● Goal of the exercise
Using the data beneath this instruction, retype only the lines from the one that contains "Immigration Agent Perth consisting" down to the one that contains "Your Rating for this listing", both included, exactly as they appear.

Records drawn from a dataset:
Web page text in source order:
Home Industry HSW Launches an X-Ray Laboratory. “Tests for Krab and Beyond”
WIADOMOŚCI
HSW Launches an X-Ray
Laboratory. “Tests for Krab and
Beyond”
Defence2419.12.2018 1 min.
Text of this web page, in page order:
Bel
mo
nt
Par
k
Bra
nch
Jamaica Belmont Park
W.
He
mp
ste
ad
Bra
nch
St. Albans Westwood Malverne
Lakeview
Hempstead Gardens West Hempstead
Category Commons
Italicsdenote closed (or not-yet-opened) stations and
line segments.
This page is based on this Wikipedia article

==

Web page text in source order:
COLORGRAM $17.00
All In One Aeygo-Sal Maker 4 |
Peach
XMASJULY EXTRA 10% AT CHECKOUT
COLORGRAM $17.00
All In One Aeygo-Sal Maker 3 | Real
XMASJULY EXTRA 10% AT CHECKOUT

==

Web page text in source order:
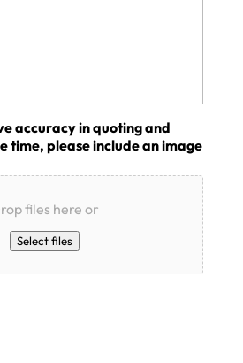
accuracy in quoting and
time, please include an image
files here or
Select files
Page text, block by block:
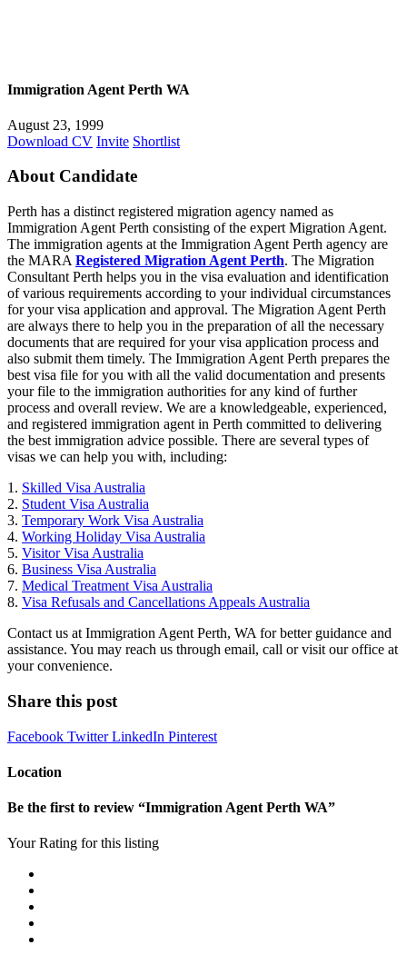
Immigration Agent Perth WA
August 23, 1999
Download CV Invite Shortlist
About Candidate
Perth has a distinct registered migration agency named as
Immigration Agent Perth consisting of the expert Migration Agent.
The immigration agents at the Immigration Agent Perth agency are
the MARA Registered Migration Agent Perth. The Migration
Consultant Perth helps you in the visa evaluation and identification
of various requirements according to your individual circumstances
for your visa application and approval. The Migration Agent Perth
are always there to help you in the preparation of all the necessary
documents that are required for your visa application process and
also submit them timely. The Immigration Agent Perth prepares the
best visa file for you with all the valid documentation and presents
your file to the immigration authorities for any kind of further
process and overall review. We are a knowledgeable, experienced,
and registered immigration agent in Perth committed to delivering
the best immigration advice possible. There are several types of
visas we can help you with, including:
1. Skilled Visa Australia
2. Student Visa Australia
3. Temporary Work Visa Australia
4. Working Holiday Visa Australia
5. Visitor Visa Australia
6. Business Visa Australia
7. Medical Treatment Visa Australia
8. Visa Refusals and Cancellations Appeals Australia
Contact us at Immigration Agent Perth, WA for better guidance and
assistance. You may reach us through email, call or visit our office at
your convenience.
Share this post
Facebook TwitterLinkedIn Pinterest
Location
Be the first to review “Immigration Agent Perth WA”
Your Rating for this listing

● Result for this task
Immigration Agent Perth consisting of the expert Migration Agent.
The immigration agents at the Immigration Agent Perth agency are
the MARA Registered Migration Agent Perth. The Migration
Consultant Perth helps you in the visa evaluation and identification
of various requirements according to your individual circumstances
for your visa application and approval. The Migration Agent Perth
are always there to help you in the preparation of all the necessary
documents that are required for your visa application process and
also submit them timely. The Immigration Agent Perth prepares the
best visa file for you with all the valid documentation and presents
your file to the immigration authorities for any kind of further
process and overall review. We are a knowledgeable, experienced,
and registered immigration agent in Perth committed to delivering
the best immigration advice possible. There are several types of
visas we can help you with, including:
1. Skilled Visa Australia
2. Student Visa Australia
3. Temporary Work Visa Australia
4. Working Holiday Visa Australia
5. Visitor Visa Australia
6. Business Visa Australia
7. Medical Treatment Visa Australia
8. Visa Refusals and Cancellations Appeals Australia
Contact us at Immigration Agent Perth, WA for better guidance and
assistance. You may reach us through email, call or visit our office at
your convenience.
Share this post
Facebook TwitterLinkedIn Pinterest
Location
Be the first to review “Immigration Agent Perth WA”
Your Rating for this listing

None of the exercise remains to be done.